Exclude the pictures, then repeat the remaining data exactly.

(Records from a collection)
>>

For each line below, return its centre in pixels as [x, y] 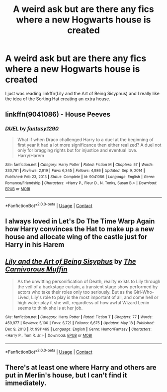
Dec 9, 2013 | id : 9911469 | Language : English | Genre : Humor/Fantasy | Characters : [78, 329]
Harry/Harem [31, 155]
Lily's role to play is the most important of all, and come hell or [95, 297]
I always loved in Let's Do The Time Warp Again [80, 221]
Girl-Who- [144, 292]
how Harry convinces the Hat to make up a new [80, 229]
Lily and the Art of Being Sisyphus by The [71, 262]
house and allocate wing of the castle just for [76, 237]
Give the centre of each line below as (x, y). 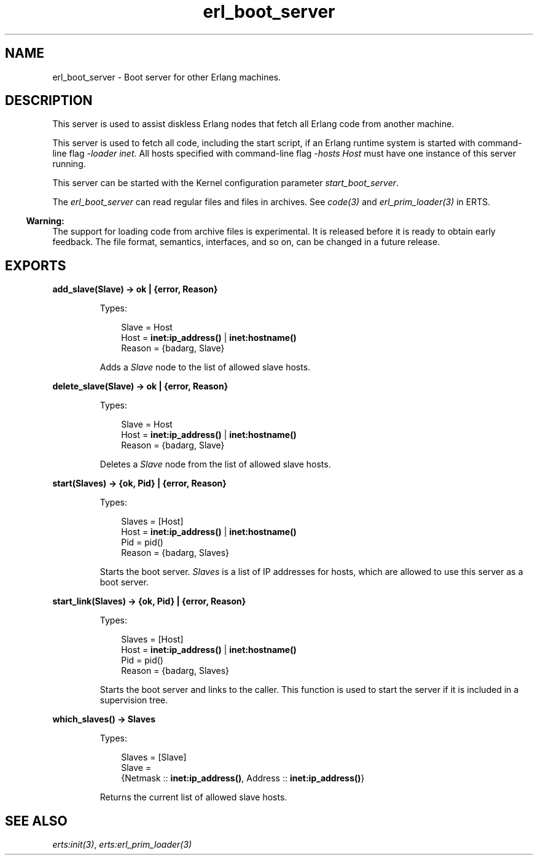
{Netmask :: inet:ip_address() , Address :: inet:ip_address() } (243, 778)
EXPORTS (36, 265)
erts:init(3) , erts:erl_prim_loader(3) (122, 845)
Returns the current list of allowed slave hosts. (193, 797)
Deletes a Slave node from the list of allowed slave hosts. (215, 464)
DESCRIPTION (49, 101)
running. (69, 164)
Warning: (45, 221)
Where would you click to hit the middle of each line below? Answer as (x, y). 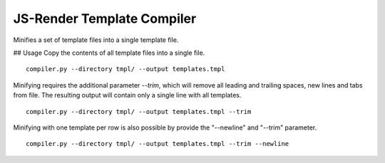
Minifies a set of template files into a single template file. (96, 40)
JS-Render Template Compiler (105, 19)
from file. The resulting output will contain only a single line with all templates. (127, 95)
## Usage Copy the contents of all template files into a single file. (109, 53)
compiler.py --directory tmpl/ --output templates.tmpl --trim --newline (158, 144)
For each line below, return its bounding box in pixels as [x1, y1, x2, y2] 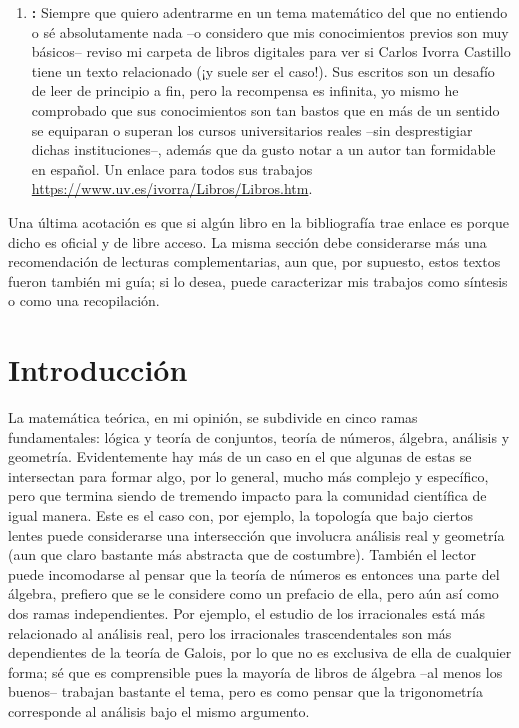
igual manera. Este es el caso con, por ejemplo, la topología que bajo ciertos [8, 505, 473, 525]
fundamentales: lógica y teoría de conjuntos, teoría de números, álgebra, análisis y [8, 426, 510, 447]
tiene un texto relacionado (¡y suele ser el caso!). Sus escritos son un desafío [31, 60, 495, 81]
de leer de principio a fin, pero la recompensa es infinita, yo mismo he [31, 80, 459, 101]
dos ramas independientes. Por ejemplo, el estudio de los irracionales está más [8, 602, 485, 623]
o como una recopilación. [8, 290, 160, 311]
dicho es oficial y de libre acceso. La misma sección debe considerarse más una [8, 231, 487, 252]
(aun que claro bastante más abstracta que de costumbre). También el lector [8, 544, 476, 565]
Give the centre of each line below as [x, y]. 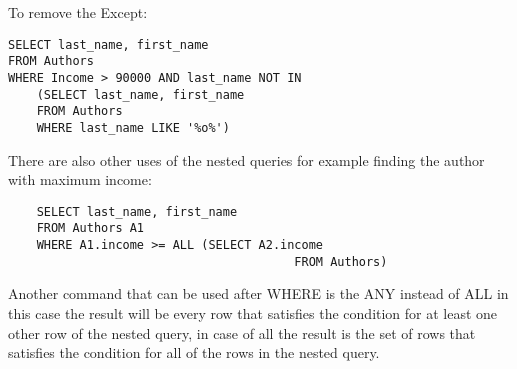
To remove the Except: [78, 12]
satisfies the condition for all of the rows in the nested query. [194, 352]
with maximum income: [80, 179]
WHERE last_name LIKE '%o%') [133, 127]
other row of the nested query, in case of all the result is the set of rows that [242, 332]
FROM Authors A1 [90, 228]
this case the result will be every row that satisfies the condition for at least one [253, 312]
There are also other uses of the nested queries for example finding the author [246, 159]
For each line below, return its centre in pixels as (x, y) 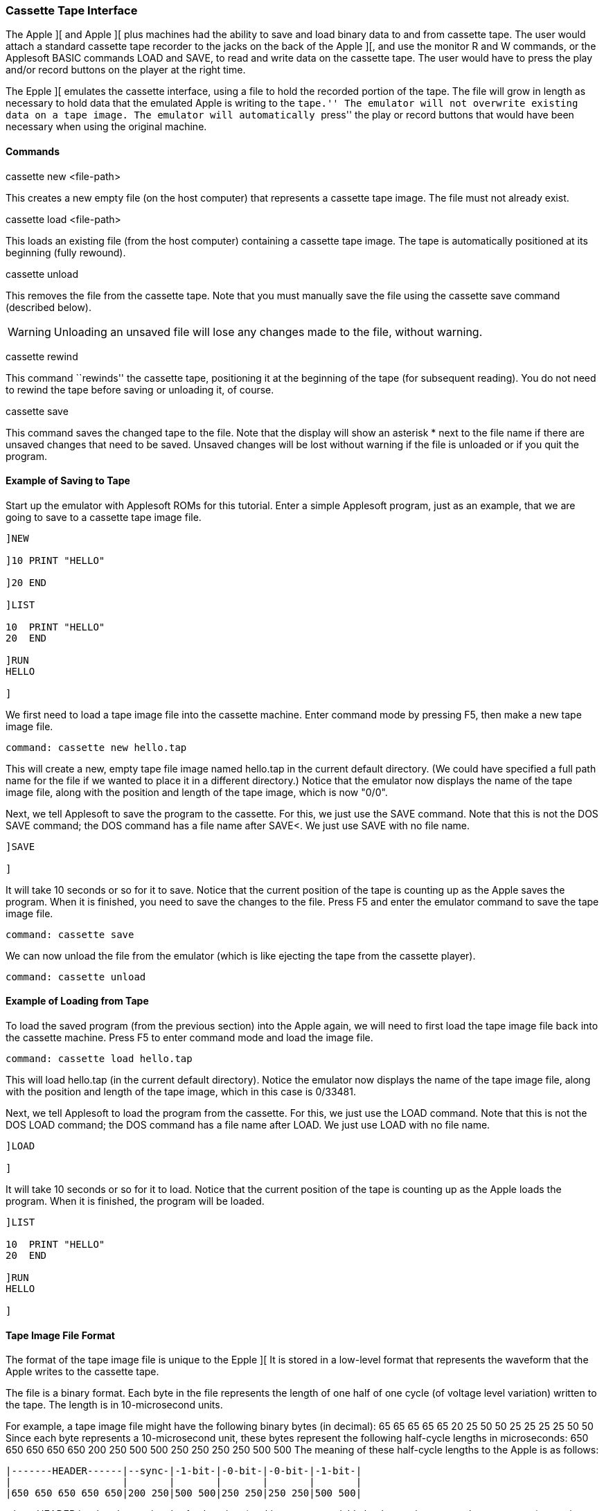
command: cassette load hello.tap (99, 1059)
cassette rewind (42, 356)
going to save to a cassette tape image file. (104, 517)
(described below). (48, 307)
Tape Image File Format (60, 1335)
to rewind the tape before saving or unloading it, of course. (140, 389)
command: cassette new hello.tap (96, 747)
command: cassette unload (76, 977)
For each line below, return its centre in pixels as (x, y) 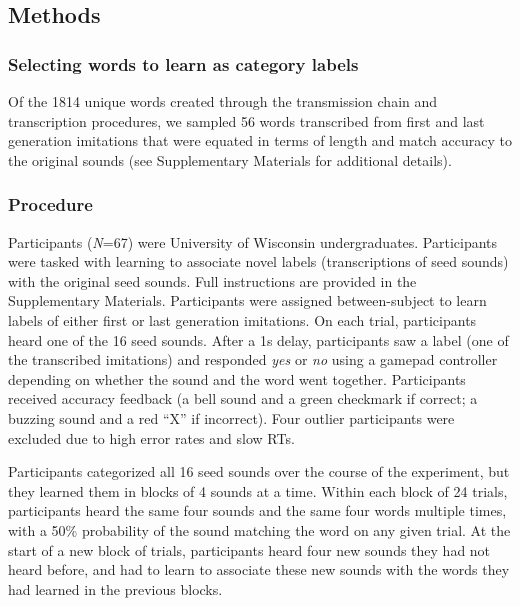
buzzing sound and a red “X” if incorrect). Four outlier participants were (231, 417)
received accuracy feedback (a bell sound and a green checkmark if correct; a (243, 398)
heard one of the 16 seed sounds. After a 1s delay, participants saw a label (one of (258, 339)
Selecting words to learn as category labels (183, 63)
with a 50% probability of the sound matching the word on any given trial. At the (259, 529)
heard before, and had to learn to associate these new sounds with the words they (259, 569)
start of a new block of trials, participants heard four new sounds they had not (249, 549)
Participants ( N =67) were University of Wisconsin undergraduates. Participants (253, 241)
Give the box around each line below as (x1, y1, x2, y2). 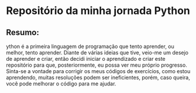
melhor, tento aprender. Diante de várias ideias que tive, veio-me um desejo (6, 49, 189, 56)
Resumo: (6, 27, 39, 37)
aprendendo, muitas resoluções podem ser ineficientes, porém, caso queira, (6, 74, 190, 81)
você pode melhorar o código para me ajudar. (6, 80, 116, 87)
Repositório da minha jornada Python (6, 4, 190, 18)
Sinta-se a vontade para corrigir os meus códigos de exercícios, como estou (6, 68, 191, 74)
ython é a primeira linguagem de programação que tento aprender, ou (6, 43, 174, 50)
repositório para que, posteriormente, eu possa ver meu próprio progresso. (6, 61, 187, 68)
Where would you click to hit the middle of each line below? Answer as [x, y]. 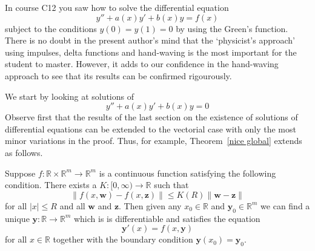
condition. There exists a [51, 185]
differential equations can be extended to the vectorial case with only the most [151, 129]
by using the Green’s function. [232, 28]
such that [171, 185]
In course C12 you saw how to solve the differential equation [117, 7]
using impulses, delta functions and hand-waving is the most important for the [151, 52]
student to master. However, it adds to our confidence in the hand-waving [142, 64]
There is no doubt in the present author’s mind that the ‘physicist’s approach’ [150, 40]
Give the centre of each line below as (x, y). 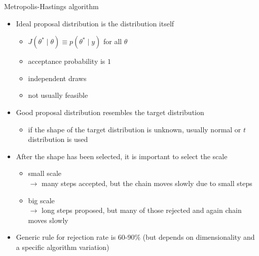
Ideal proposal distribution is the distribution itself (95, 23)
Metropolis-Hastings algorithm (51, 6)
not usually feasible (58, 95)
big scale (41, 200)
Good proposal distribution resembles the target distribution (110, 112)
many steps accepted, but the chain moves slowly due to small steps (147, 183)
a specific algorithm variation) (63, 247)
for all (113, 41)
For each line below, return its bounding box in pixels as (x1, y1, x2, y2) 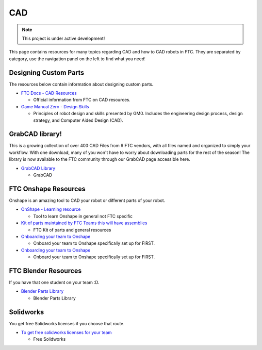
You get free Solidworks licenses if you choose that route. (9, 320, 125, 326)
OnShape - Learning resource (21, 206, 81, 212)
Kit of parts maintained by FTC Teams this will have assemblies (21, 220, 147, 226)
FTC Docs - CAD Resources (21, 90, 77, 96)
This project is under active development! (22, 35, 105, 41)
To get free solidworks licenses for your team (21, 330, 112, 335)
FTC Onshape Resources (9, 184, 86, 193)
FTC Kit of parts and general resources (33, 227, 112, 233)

<<

→ **Solution below**
For each line below, return its centre in pixels as [x, y] 
Dec 9, 2013 | id : 9911469 | Language : English | Genre : Humor/Fantasy | Characters : [78, 329]
Harry/Harem [31, 155]
Lily's role to play is the most important of all, and come hell or [95, 297]
I always loved in Let's Do The Time Warp Again [80, 221]
Girl-Who- [144, 292]
how Harry convinces the Hat to make up a new [80, 229]
Lily and the Art of Being Sisyphus by The [71, 262]
house and allocate wing of the castle just for [76, 237]
Give the centre of each line below as (x, y). 
{Netmask :: inet:ip_address() , Address :: inet:ip_address() } (243, 778)
EXPORTS (36, 265)
erts:init(3) , erts:erl_prim_loader(3) (122, 845)
Returns the current list of allowed slave hosts. (193, 797)
Deletes a Slave node from the list of allowed slave hosts. (215, 464)
DESCRIPTION (49, 101)
running. (69, 164)
Warning: (45, 221)
Where would you click to hit the middle of each line below? Answer as (x, y). 
Minifies a set of template files into a single template file. (96, 40)
JS-Render Template Compiler (105, 19)
from file. The resulting output will contain only a single line with all templates. (127, 95)
## Usage Copy the contents of all template files into a single file. (109, 53)
compiler.py --directory tmpl/ --output templates.tmpl --trim --newline (158, 144)
For each line below, return its bounding box in pixels as [x1, y1, x2, y2] 
igual manera. Este es el caso con, por ejemplo, la topología que bajo ciertos [8, 505, 473, 525]
fundamentales: lógica y teoría de conjuntos, teoría de números, álgebra, análisis y [8, 426, 510, 447]
tiene un texto relacionado (¡y suele ser el caso!). Sus escritos son un desafío [31, 60, 495, 81]
de leer de principio a fin, pero la recompensa es infinita, yo mismo he [31, 80, 459, 101]
dos ramas independientes. Por ejemplo, el estudio de los irracionales está más [8, 602, 485, 623]
o como una recopilación. [8, 290, 160, 311]
dicho es oficial y de libre acceso. La misma sección debe considerarse más una [8, 231, 487, 252]
(aun que claro bastante más abstracta que de costumbre). También el lector [8, 544, 476, 565]
Give the centre of each line below as [x, y]. 
To remove the Except: [78, 12]
satisfies the condition for all of the rows in the nested query. [194, 352]
with maximum income: [80, 179]
WHERE last_name LIKE '%o%') [133, 127]
other row of the nested query, in case of all the result is the set of rows that [242, 332]
FROM Authors A1 [90, 228]
this case the result will be every row that satisfies the condition for at least one [253, 312]
There are also other uses of the nested queries for example finding the author [246, 159]
For each line below, return its centre in pixels as (x, y) 
command: cassette load hello.tap (99, 1059)
cassette rewind (42, 356)
going to save to a cassette tape image file. (104, 517)
(described below). (48, 307)
Tape Image File Format (60, 1335)
to rewind the tape before saving or unloading it, of course. (140, 389)
command: cassette new hello.tap (96, 747)
command: cassette unload (76, 977)
For each line below, return its centre in pixels as (x, y) 
buzzing sound and a red “X” if incorrect). Four outlier participants were (231, 417)
received accuracy feedback (a bell sound and a green checkmark if correct; a (243, 398)
heard one of the 16 seed sounds. After a 1s delay, participants saw a label (one of (258, 339)
Selecting words to learn as category labels (183, 63)
with a 50% probability of the sound matching the word on any given trial. At the (259, 529)
heard before, and had to learn to associate these new sounds with the words they (259, 569)
start of a new block of trials, participants heard four new sounds they had not (249, 549)
Participants ( N =67) were University of Wisconsin undergraduates. Participants (253, 241)
Give the box around each line below as (x1, y1, x2, y2). 
melhor, tento aprender. Diante de várias ideias que tive, veio-me um desejo (6, 49, 189, 56)
Resumo: (6, 27, 39, 37)
aprendendo, muitas resoluções podem ser ineficientes, porém, caso queira, (6, 74, 190, 81)
você pode melhorar o código para me ajudar. (6, 80, 116, 87)
Repositório da minha jornada Python (6, 4, 190, 18)
Sinta-se a vontade para corrigir os meus códigos de exercícios, como estou (6, 68, 191, 74)
ython é a primeira linguagem de programação que tento aprender, ou (6, 43, 174, 50)
repositório para que, posteriormente, eu possa ver meu próprio progresso. (6, 61, 187, 68)
Where would you click to hit the middle of each line below? Answer as [x, y]. 
condition. There exists a [51, 185]
differential equations can be extended to the vectorial case with only the most [151, 129]
by using the Green’s function. [232, 28]
such that [171, 185]
In course C12 you saw how to solve the differential equation [117, 7]
using impulses, delta functions and hand-waving is the most important for the [151, 52]
student to master. However, it adds to our confidence in the hand-waving [142, 64]
There is no doubt in the present author’s mind that the ‘physicist’s approach’ [150, 40]
Give the centre of each line below as (x, y). 
Ideal proposal distribution is the distribution itself (95, 23)
Metropolis-Hastings algorithm (51, 6)
not usually feasible (58, 95)
big scale (41, 200)
Good proposal distribution resembles the target distribution (110, 112)
many steps accepted, but the chain moves slowly due to small steps (147, 183)
a specific algorithm variation) (63, 247)
for all (113, 41)
For each line below, return its bounding box in pixels as (x1, y1, x2, y2) 
You get free Solidworks licenses if you choose that route. (9, 320, 125, 326)
OnShape - Learning resource (21, 206, 81, 212)
Kit of parts maintained by FTC Teams this will have assemblies (21, 220, 147, 226)
FTC Docs - CAD Resources (21, 90, 77, 96)
This project is under active development! (22, 35, 105, 41)
To get free solidworks licenses for your team (21, 330, 112, 335)
FTC Onshape Resources (9, 184, 86, 193)
FTC Kit of parts and general resources (33, 227, 112, 233)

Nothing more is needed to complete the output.